Importantly, our algorithm shows relatively high agreement for 2-class Wake/Sleep detection, which is a great advantage over actigraphy. Actigraphy is currently considered the most important clinical tool to obtain long-term, objective data on sleep-wake structure at home, despite its major limitation: its low ability to accurately detect wake.32 In the widely available consumer wearables, the sensitivity to estimate wake is catching up in healthy subjects, up to 83% in adolescents.36–38 However, the performance in sleep disordered patients still falls short.39,40 This highlights the importance for careful interpretation of data collected by these consumer devices. Users may be convinced of having a sleep disorder based on the feedback provided by the sleep tracker, even when this is not the case. This condition was recently coined orthosomnia and sleep clinics are increasingly confronted with this phenomenon.41 An opposite, potentially perverse effect of an insufficient performance is that sleep trackers may fail to detect the presence of clinically relevant sleep disruptions, falsely reassuring the user while a sleep disorder remains undiagnosed. An overview of recently published research on the ability to detect wake using actigraphy and consumer wearables can be found in the Supplementary data . These data show that our method achieved substantial improvements in performance compared to those available so far.

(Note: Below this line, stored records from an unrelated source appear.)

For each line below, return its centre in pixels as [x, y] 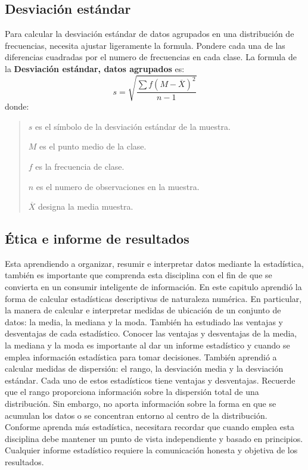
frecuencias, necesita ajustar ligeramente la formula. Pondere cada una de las [145, 45]
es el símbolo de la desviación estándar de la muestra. [133, 126]
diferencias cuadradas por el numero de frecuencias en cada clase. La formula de [151, 57]
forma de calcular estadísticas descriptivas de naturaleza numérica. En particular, [153, 298]
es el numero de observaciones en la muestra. [118, 186]
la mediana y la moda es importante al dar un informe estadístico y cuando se [147, 345]
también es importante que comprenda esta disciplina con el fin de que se [139, 275]
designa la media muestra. [86, 206]
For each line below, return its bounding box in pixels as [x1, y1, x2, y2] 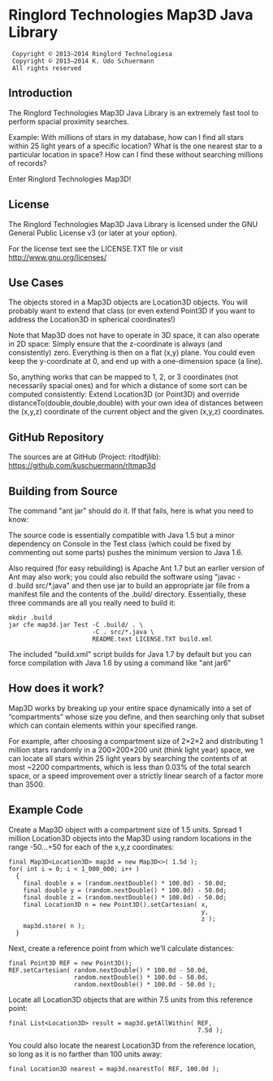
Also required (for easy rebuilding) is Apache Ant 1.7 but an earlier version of [8, 563, 265, 573]
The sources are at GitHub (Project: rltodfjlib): [8, 452, 161, 462]
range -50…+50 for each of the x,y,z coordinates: [8, 842, 175, 851]
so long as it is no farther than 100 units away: [8, 1048, 162, 1059]
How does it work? [8, 681, 105, 695]
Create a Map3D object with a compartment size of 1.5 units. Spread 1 [8, 825, 242, 834]
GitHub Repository [8, 430, 104, 444]
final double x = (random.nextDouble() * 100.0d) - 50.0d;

Our algorithm had most difficulties with classifying sleep stage N1+N2 and N3 relative to all sleep stages. This phenomenon is quite similar to (dis)agreement between human scoring in the assessment of slow waves using electroencephalogram (EEG) signals.42 When using a classification model based on HRV, this problem is slightly different, but still comparable. It is difficult to establish from which point onward the parasympathetic tone, used as an autonomic hallmark for sleep stage N3, is strong enough to change the classification from sleep stage N2 to N3. These “continuous” changes in the autonomic spectrum remain an obvious limitation of the technology, at least when attempting to provide a surrogate to classical epoch-by-epoch PSG sleep staging.

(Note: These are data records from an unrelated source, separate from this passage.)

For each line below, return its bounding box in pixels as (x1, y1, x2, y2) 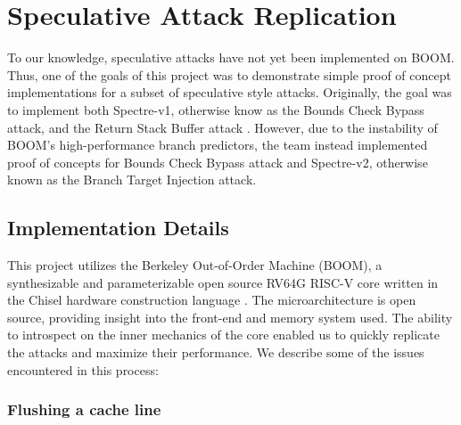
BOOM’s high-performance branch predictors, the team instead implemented (7, 135, 428, 154)
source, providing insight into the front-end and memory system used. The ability (7, 307, 453, 326)
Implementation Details (7, 214, 229, 241)
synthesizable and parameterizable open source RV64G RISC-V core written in (7, 273, 439, 291)
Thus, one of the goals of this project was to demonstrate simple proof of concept (7, 65, 451, 84)
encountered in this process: (7, 360, 159, 379)
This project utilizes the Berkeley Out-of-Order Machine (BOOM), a (7, 256, 383, 274)
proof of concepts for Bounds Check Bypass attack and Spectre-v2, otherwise (7, 152, 428, 171)
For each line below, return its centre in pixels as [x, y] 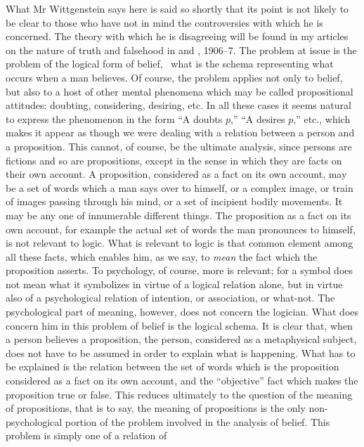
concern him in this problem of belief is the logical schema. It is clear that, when [179, 325]
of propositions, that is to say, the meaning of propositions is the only [156, 408]
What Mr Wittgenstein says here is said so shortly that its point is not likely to [177, 8]
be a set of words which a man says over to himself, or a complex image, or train [180, 187]
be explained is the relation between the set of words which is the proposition [173, 367]
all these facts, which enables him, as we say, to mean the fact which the [162, 256]
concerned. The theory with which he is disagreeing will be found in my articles [177, 36]
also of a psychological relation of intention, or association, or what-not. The [170, 298]

Another important finding is that the algorithm sometimes shows difficulties with the detection of sleep fragmentation, despite the overall accurate representation of standard sleep architecture parameters. Short non-REM intrusions in REM sleep periods, for instance, are only occasionally detected by the algorithm (see illustrative fragmented REM sleep periods in Figure 1). Note that, according to the AASM scoring rules, a mixture of rapid eye-movements and spindles and/or K complexes should be scored as either stage REM or stage N2 depending on the actual occurrence of these events in the respective 30-second epochs.21 However, the algorithm identifies these sleep stages as REM sleep. Frequent stage shifts between N3 and N2 (see, eg, N3 sleep in patient B in Figure 1) are typically seen in periods where just about 20% of an epoch consists of slow wave activity as the threshold to score N3. The algorithm seems to be less sensitive to these borderline cases.

Conclusion

In summary, this study shows the ability of automatic sleep staging using PPG and accelerometer measurements obtained with a wrist-worn device, in children, adolescents and adults with a wide variety of sleep disorders. The results demonstrate the maturity of this technique and the opportunities for remote, clinical, long-term sleep monitoring. This may yield a significant change in the clinical approach to diagnosis and follow up of sleep disorders. In addition, it will allow a fundamentally new view on night-to-night variability of sleep as a basis for new pathophysiological insights.